Incident Report for Harness

Postmortem

Summary

On Wednesday, September 9, 2025, between 8:58 AM and 9:49 AM PST, customers experienced slower pipeline runs in the Prod2 cluster. Pipelines that started during this time took longer than usual to finish. All pipelines eventually completed, and no other parts of the product or service were affected.

Root Cause

During this period, there was a sudden and a sharp increase in the number of pipeline runs. This extra load slowed down the database, which in turn made the backend services slower.
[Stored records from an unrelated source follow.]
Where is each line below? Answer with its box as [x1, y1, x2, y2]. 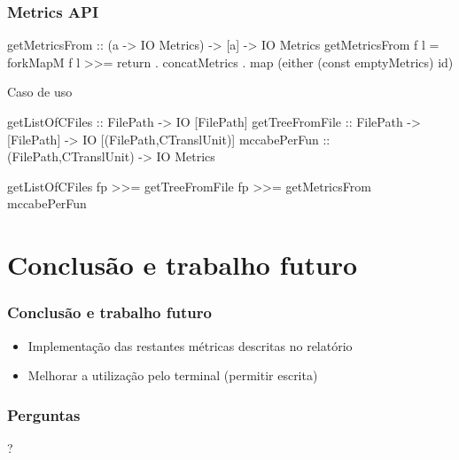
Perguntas [7, 403, 81, 425]
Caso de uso [7, 82, 73, 101]
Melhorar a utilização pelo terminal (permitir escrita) [27, 366, 318, 385]
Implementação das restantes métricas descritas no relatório [27, 336, 353, 355]
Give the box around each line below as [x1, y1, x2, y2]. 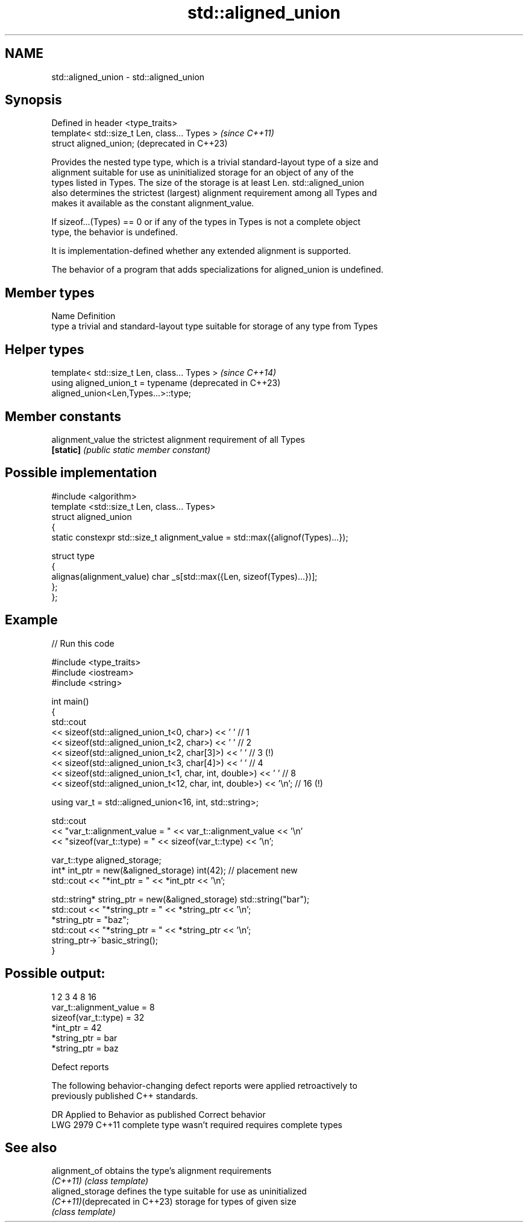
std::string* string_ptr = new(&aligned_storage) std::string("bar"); [51, 893, 310, 904]
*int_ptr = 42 [51, 1022, 102, 1033]
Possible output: [5, 966, 105, 981]
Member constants [5, 408, 121, 424]
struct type [51, 550, 95, 561]
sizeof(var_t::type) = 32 [51, 1012, 145, 1022]
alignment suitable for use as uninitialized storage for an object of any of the [51, 167, 354, 178]
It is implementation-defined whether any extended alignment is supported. [51, 246, 351, 256]
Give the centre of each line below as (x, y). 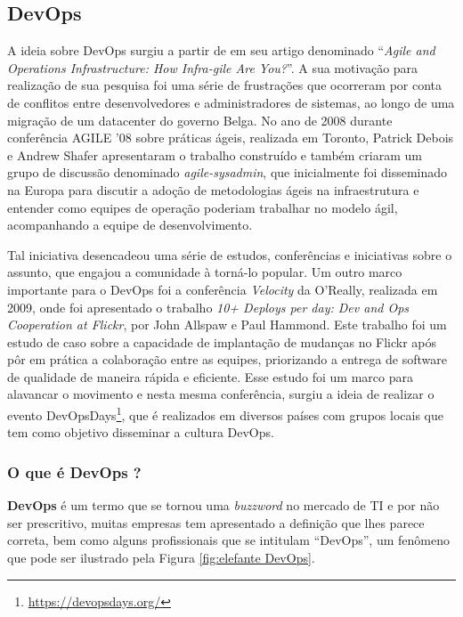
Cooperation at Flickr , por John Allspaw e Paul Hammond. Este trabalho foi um (227, 325)
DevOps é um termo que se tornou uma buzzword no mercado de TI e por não (223, 505)
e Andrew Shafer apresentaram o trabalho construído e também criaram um (215, 154)
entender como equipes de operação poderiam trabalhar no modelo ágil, (203, 207)
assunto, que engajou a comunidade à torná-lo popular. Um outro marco (205, 272)
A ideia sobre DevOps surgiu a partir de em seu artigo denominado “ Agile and (221, 50)
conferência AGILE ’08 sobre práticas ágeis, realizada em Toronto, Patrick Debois (231, 138)
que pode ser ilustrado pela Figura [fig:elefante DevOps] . (161, 557)
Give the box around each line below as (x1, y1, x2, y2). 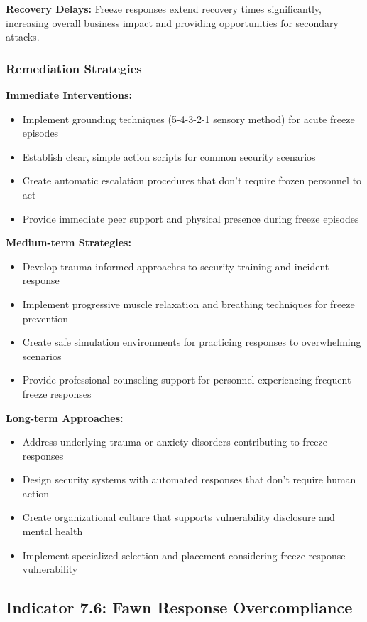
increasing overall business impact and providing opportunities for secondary (6, 15, 339, 30)
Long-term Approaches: (6, 410, 124, 425)
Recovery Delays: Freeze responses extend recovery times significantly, (6, 1, 322, 16)
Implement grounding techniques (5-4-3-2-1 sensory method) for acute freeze (22, 111, 355, 126)
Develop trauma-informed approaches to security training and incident (22, 258, 329, 273)
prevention (22, 310, 69, 325)
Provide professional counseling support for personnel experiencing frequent (22, 372, 351, 387)
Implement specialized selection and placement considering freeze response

As a result, customers saw delays in their pipeline executions.

Impact

  • Pipelines that were started during the incident window ran slower than normal.
  • Individual stages and steps also took longer to begin, and this delay was visible in the Harness UI.

Remediation

  • Immediate: Scaled database server to handle increased load

Action Items

  1. Optimize Expression Engine to reduce database usage so that our Databases have more headroom and can handle spikes
  2. Optimize the recovery time by identifying the issue early and do preventive scale ups
Posted Sep 14, 2025 - 17:29 PDT

Resolved

This incident has been resolved.
Posted Sep 10, 2025 - 14:37 PDT

Update

We have identified and mitigated the issue, and are currently monitoring.
Posted Sep 10, 2025 - 09:47 PDT

Monitoring

A fix has been implemented and we are monitoring the results.
Posted Sep 10, 2025 - 09:46 PDT
This incident affected: Prod 2 (Continuous Delivery - Next Generation (CDNG), Continuous Integration Enterprise(CIE) - Self Hosted Runners, Continuous Integration Enterprise(CIE) - Mac Cloud Builds, Continuous Integration Enterprise(CIE) - Windows Cloud Builds, Continuous Integration Enterprise(CIE) - Linux Cloud Builds, Security Testing Orchestration (STO), Infrastructure as Code Management (IaCM)).